Winning would give adjacent property owners a quieter life. The value of their properties would go up. Citizens of municipalities whose police officers use the range would be losers, as would taxpayers in general.
Certainly, more isolated land is available at the urban fringe, just as 60 years ago. But building a new range is expensive — Boise’s new one will cost $2.8 million. The time and expense of sending officers farther every time they train is costly, too.
So how do the individual losses of taxpayers, spread out over a large area, compare with the gain of landowners adjacent to the existing range?
That brings us to Mancur Olson. He examined “the logic of collective action,” in which a small group of people, each of whom has much at stake, will win out politically over much larger groups, the members of which, individually, have very little at stake. Well-organized landowners who stand to gain a lot by closing a gun range have the edge.

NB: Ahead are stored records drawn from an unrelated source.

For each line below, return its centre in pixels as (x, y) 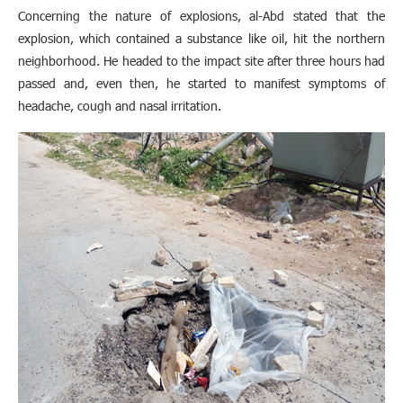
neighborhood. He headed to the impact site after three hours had (201, 61)
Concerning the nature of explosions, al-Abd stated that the (201, 16)
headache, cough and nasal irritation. (121, 106)
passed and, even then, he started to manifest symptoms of (201, 84)
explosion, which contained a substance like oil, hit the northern (201, 39)
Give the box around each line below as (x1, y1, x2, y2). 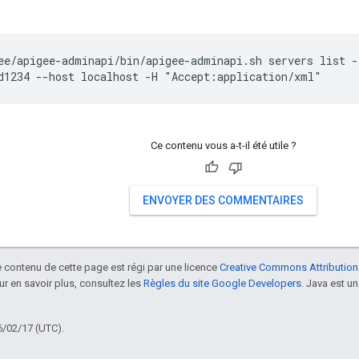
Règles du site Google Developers (143, 277, 301, 290)
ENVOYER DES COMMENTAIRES (143, 194, 304, 208)
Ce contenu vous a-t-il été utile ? (150, 139, 296, 152)
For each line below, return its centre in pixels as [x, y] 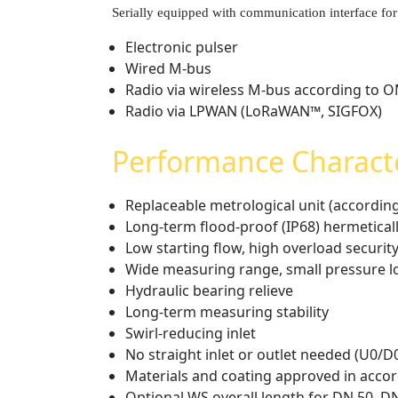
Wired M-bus [168, 68]
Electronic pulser [182, 47]
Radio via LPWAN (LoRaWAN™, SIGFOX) [254, 111]
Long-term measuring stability [227, 311]
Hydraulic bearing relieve [209, 290]
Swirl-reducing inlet [191, 333]

And that, in turn, leads us to 1991 Nobelist Ronald Coase. Gun noise is an external cost, which reduces the efficiency of a free market. But, Coase argued, that reduction is minimized as long as property rights are clearly specified. In this case, the law could be clear that the range has the right to make noise. Conversely, it could clearly say that neighboring landowners have the right to quiet.

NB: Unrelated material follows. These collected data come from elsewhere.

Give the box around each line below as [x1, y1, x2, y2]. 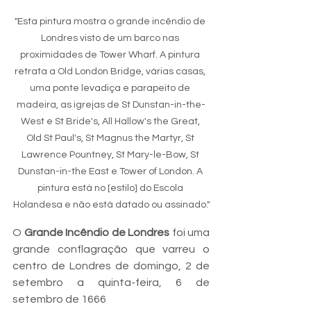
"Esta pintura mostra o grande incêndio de [15, 17, 208, 27]
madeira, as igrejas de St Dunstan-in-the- [17, 100, 205, 110]
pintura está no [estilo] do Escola [37, 183, 185, 194]
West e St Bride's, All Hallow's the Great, [20, 117, 202, 127]
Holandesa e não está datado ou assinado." [12, 200, 210, 210]
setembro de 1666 [12, 294, 106, 305]
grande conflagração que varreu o [12, 244, 210, 255]
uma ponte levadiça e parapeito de [30, 83, 192, 94]
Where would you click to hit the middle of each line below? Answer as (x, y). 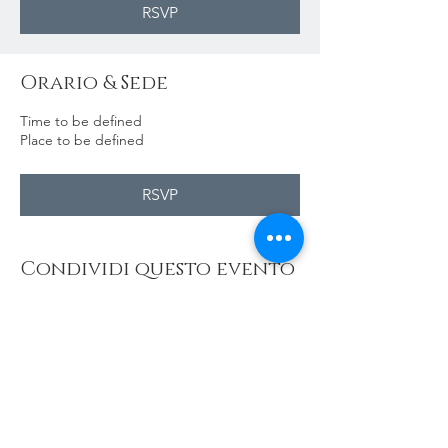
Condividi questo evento (157, 269)
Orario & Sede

In the first case, neighbors could get together and pay the city to shut down the range, build noise reduction structures or limit hours. Or they could just live with the noise.
In the second case, the city could pay for noise attenuation, limit hours, close the range or pay damages to the neighbors, either a one-time lump sum for an easement or an annual nuisance compensation fee.
There is a difference in who comes out ahead financially between the two cases. But, Coase argued, either situation could be the most economically efficient possible as long as the rules are clear.
The law is pretty clear in St. Paul’s case: The city can legally operate the range as it sees fit. The neighbors should pay if they want quiet and higher property values.
But one can always resort to politicking. That clouds the rules. Laws can be overturned. A city can be cowed into concessions.
Identifying economic efficiency is a topic in itself. Following Italian economist Vilfredo Pareto, Nicolas Kaldor and John Hicks clarified key criteria. If the gain in well-being by neighbors closing a range exceeds the loss in well-being to the city or cities that had used it, then a shut-down is the economically efficient option. This is true regardless of who actually bears the cost.
On the other hand, if the added-taxes or reduced-police-effectiveness costs of shutting the range exceed benefits to neighbors, then keeping it open is most efficient. Again, this is independent of who actually bears the cost.
What is true for gun noise is true for agricultural or construction pollution of rivers, acid rain, nuclear waste disposal and myriad other externalities at the state and federal levels. It is true for coral bleaching and sea-level rises globally as a result of man-made activities. The scale is different, but the economics are the same.